▸ Task statement
Print word for word the first line of the listing below and every line after it, through the line with "be stored offline". Leave out the pictures and the rest.

▸ Excerpted records
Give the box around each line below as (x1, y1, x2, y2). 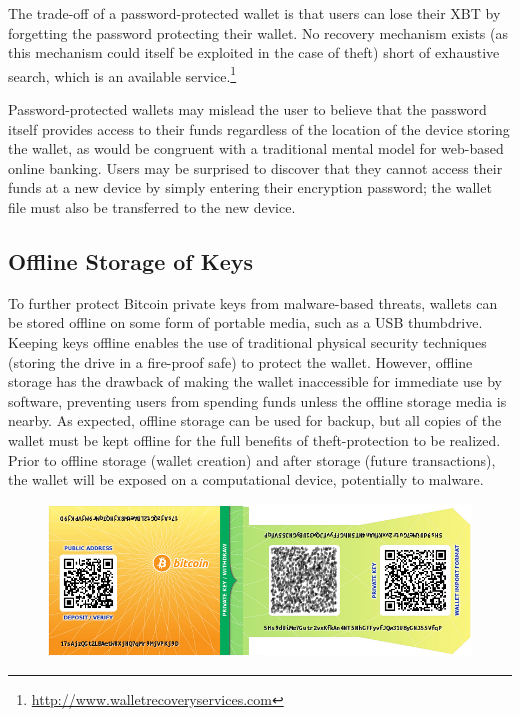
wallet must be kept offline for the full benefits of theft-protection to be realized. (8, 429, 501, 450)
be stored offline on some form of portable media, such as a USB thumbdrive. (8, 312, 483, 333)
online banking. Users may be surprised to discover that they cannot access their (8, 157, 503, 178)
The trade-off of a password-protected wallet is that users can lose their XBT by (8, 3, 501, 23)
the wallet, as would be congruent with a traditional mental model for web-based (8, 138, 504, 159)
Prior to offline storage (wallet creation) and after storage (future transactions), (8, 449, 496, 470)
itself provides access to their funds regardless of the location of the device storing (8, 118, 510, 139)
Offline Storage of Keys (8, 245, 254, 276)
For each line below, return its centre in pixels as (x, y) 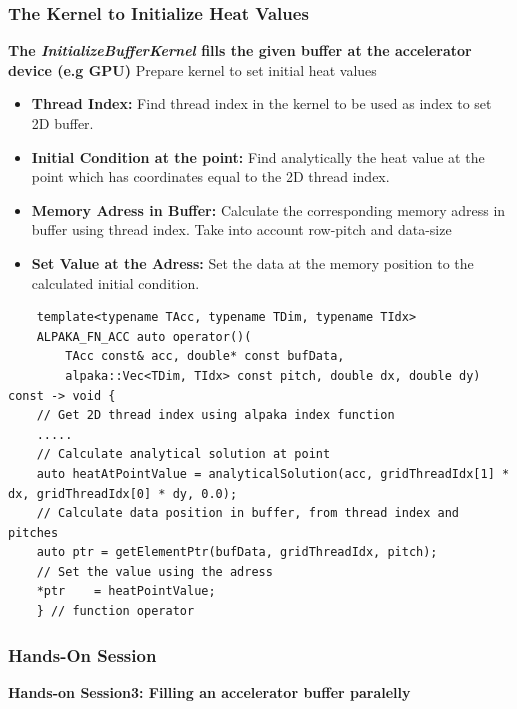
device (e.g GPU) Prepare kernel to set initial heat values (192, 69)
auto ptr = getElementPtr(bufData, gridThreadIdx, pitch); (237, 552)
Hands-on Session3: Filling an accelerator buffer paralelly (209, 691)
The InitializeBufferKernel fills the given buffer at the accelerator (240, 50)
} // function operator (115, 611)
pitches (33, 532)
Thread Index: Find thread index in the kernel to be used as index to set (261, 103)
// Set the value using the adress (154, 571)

▸ Answer box
Give the box around each line below as (x1, y1, x2, y2). 
wallet must be kept offline for the full benefits of theft-protection to be realized. (8, 429, 501, 450)
be stored offline on some form of portable media, such as a USB thumbdrive. (8, 312, 483, 333)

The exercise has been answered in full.